Banks have significantly increased mortgage rates and withdrawn hundreds of products in recent weeks amid expectations of higher inflation. Rates on some short-term fixed-rate mortgages have now surpassed their longer-term counterparts, according to financial information website Moneyfacts. Researchers found the average rate on a two-year fixed homeowner mortgage is now higher than the average five-year fixed-rate deal. The average two-year fixed residential mortgage was 5.84 per cent on Wednesday—up from 4.83 per cent at the start of March and the highest level since July 2024. The average five-year fixed residential mortgage rate stands at 5.75 per cent, up from 4.95 per cent at March's start and at its highest since November 2023.
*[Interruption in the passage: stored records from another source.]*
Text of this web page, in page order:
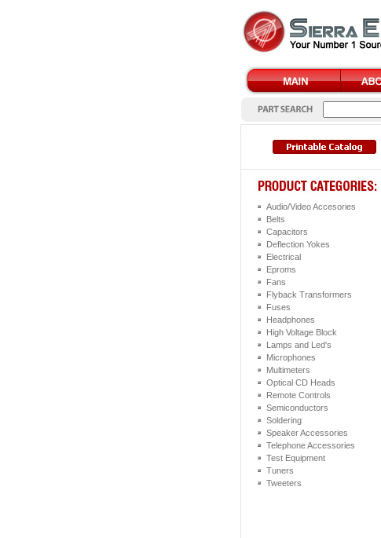
Audio/Video Accesories
Belts
Capacitors
Deflection Yokes
Electrical
Eproms
Fans
Flyback Transformers
Fuses
Headphones
High Voltage Block
Lamps and Led's
Microphones
Multimeters
Optical CD Heads
Remote Controls
Semiconductors
Soldering
Speaker Accessories
Telephone Accessories
Test Equipment
Tuners
Tweeters
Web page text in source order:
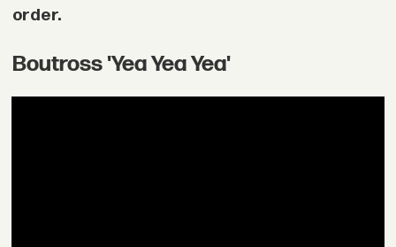
order.
Boutross 'Yea Yea Yea'
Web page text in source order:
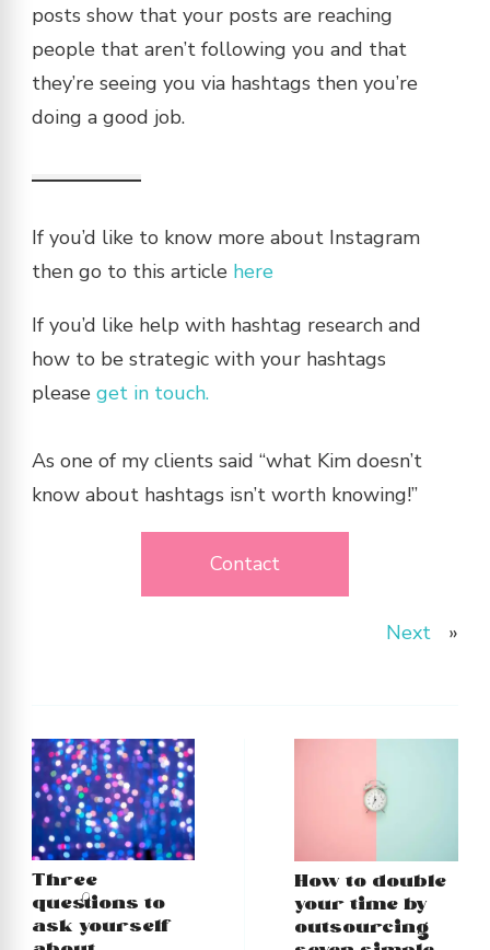
posts show that your posts are reaching
people that aren’t following you and that
they’re seeing you via hashtags then you’re
doing a good job.
If you’d like to know more about Instagram
then go to this article here
If you’d like help with hashtag research and
how to be strategic with your hashtags
please get in touch.
As one of my clients said “what Kim doesn’t
know about hashtags isn’t worth knowing!”
Contact
Next »
Post
Navigation
Three
questions to
ask yourself
How to double
your time by
outsourcing

Caitlyn Eastell from Moneyfacts stated: "Since the beginning of the conflict, almost £1,800 a year has been added onto the average two-year fixed rate—that's over £3,500 for the full term based on the typical £250,000 loan over 25 years." The Bank of England warned around 1.3 million more UK households face increased mortgage costs following the economic "shock" from the conflict. Last month, the Bank's monetary policy committee held the UK interest rate at 3.75 per cent but hinted at future rises due to inflationary pressures. Current rates suggest about 5.2 million UK mortgage holders could see repayment increases by the final quarter of 2028, up from a pre-war prediction of 3.9 million. The Bank also noted the total number of mortgage products in the UK fell from 8,500 to 7,000, though this remains higher than during the Covid-19 period and the 2022 mini-budget crisis.